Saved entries
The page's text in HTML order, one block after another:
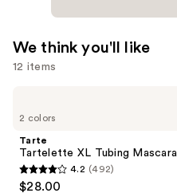
We think you'll like
12 items
previous
next
buttons
to
2 colors
Tarte
Tartelette XL Tubing Mascara
4.2
4.2 (492)
$28.00
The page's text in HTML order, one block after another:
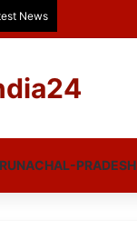
News
PRADESH
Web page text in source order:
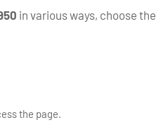
in various ways, choose
the page.
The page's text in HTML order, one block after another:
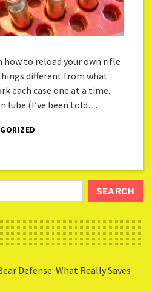
how to reload your own rifle
different from what
each case one at a time.
lube (I’ve been told…
Defense: What Really Saves
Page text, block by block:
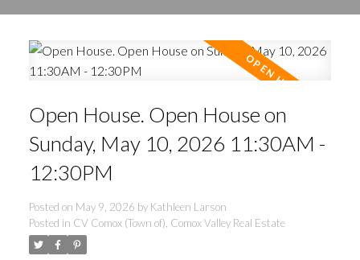
Open House. Open House on
Sunday, May 10, 2026 11:30AM -
12:30PM
Posted on May 9, 2026 by Kathleen Larson
Posted in CV Comox (Town of), Comox Valley Real Estate
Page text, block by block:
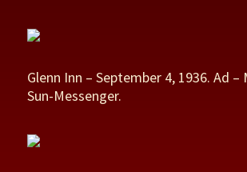
Glenn Inn – September 4, 1936. Ad
Sun-Messenger.
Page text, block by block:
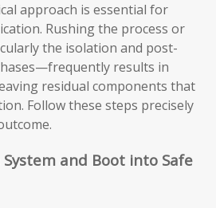
approach is essential for
Rushing the process or
the isolation and post-
results in
residual components that
Follow these steps precisely
and Boot into Safe
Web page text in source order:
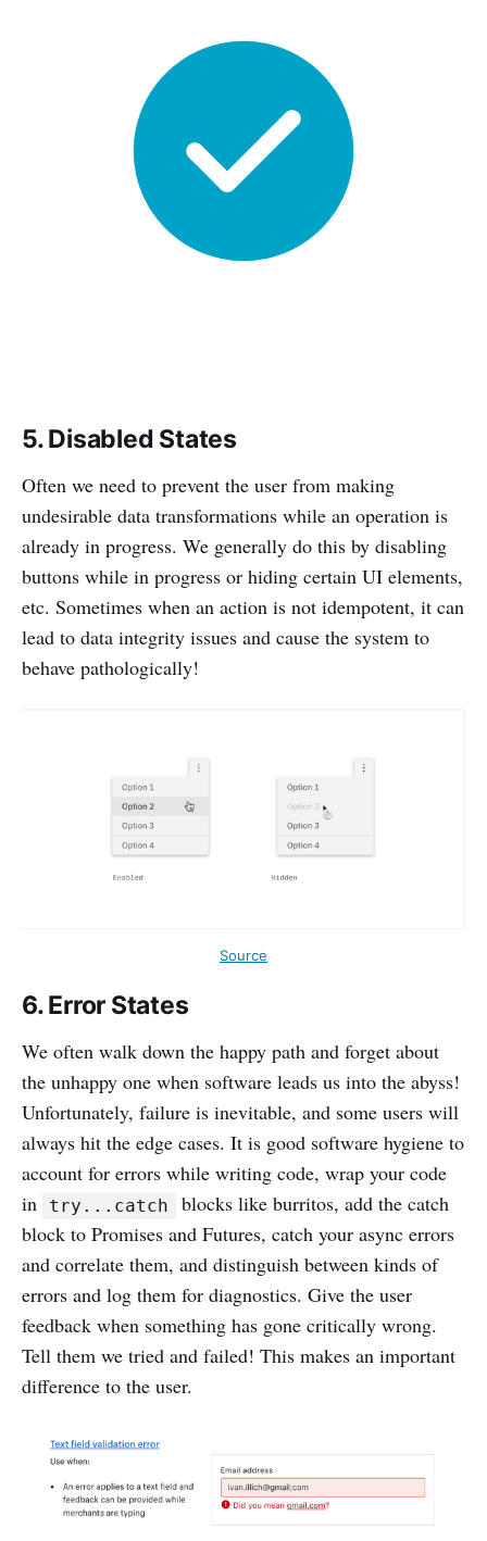
5. Disabled States
Often we need to prevent the user from making
undesirable data transformations while an operation is
already in progress. We generally do this by disabling
buttons while in progress or hiding certain UI elements,
etc. Sometimes when an action is not idempotent, it can
lead to data integrity issues and cause the system to
behave pathologically!
Source
6. Error States
We often walk down the happy path and forget about
the unhappy one when software leads us into the abyss!
Unfortunately, failure is inevitable, and some users will
always hit the edge cases. It is good software hygiene to
account for errors while writing code, wrap your code
in
try...catch
blocks like burritos, add the catch
block to Promises and Futures, catch your async errors
and correlate them, and distinguish between kinds of
errors and log them for diagnostics. Give the user
feedback when something has gone critically wrong.
Tell them we tried and failed! This makes an important
difference to the user.
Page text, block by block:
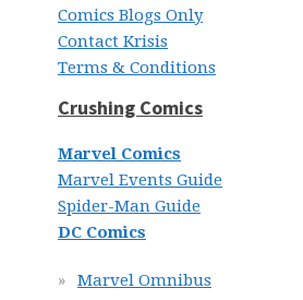
Comics Blogs Only
Contact Krisis
Terms & Conditions
Crushing Comics
Marvel Comics
Marvel Events Guide
Spider-Man Guide
DC Comics
Marvel Omnibus
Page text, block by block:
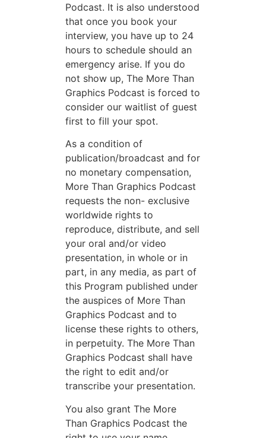
Podcast. It is also understood
that once you book your
interview, you have up to 24
hours to schedule should an
emergency arise. If you do
not show up, The More Than
Graphics Podcast is forced to
consider our waitlist of guest
first to fill your spot.
As a condition of
publication/broadcast and for
no monetary compensation,
More Than Graphics Podcast
requests the non- exclusive
worldwide rights to
reproduce, distribute, and sell
your oral and/or video
presentation, in whole or in
part, in any media, as part of
this Program published under
the auspices of More Than
Graphics Podcast and to
license these rights to others,
in perpetuity. The More Than
Graphics Podcast shall have
the right to edit and/or
transcribe your presentation.
You also grant The More
Than Graphics Podcast the
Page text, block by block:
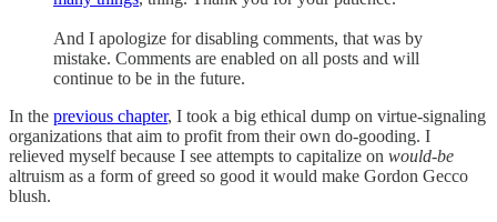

▶ [YOUR ASSIGNMENT]
Your copy of the records must be exact and must contain no pictures.

▶ [EXERCISE SOLUTION]
The page's text in HTML order, one block after another:
We think you'll like
12 items
previous
next
buttons
to
2 colors
Tarte
Tartelette XL Tubing Mascara
4.2
4.2 (492)
$28.00
The page's text in HTML order, one block after another:
News
PRADESH
Web page text in source order:
in various ways, choose
the page.
The page's text in HTML order, one block after another:
how to reload your own rifle
different from what
each case one at a time.
lube (I’ve been told…
Defense: What Really Saves
Page text, block by block:
Open House. Open House on
Sunday, May 10, 2026 11:30AM -
12:30PM
Posted on May 9, 2026 by Kathleen Larson
Posted in CV Comox (Town of), Comox Valley Real Estate
Page text, block by block:
Glenn Inn – September 4, 1936. Ad
Sun-Messenger.
Page text, block by block:
approach is essential for
Rushing the process or
the isolation and post-
results in
residual components that
Follow these steps precisely
and Boot into Safe
Web page text in source order:
5. Disabled States
Often we need to prevent the user from making
undesirable data transformations while an operation is
already in progress. We generally do this by disabling
buttons while in progress or hiding certain UI elements,
etc. Sometimes when an action is not idempotent, it can
lead to data integrity issues and cause the system to
behave pathologically!
Source
6. Error States
We often walk down the happy path and forget about
the unhappy one when software leads us into the abyss!
Unfortunately, failure is inevitable, and some users will
always hit the edge cases. It is good software hygiene to
account for errors while writing code, wrap your code
in
try...catch
blocks like burritos, add the catch
block to Promises and Futures, catch your async errors
and correlate them, and distinguish between kinds of
errors and log them for diagnostics. Give the user
feedback when something has gone critically wrong.
Tell them we tried and failed! This makes an important
difference to the user.
Page text, block by block:
Comics Blogs Only
Contact Krisis
Terms & Conditions
Crushing Comics
Marvel Comics
Marvel Events Guide
Spider-Man Guide
DC Comics
Marvel Omnibus
Page text, block by block:
Podcast. It is also understood
that once you book your
interview, you have up to 24
hours to schedule should an
emergency arise. If you do
not show up, The More Than
Graphics Podcast is forced to
consider our waitlist of guest
first to fill your spot.
As a condition of
publication/broadcast and for
no monetary compensation,
More Than Graphics Podcast
requests the non- exclusive
worldwide rights to
reproduce, distribute, and sell
your oral and/or video
presentation, in whole or in
part, in any media, as part of
this Program published under
the auspices of More Than
Graphics Podcast and to
license these rights to others,
in perpetuity. The More Than
Graphics Podcast shall have
the right to edit and/or
transcribe your presentation.
You also grant The More
Than Graphics Podcast the
Page text, block by block:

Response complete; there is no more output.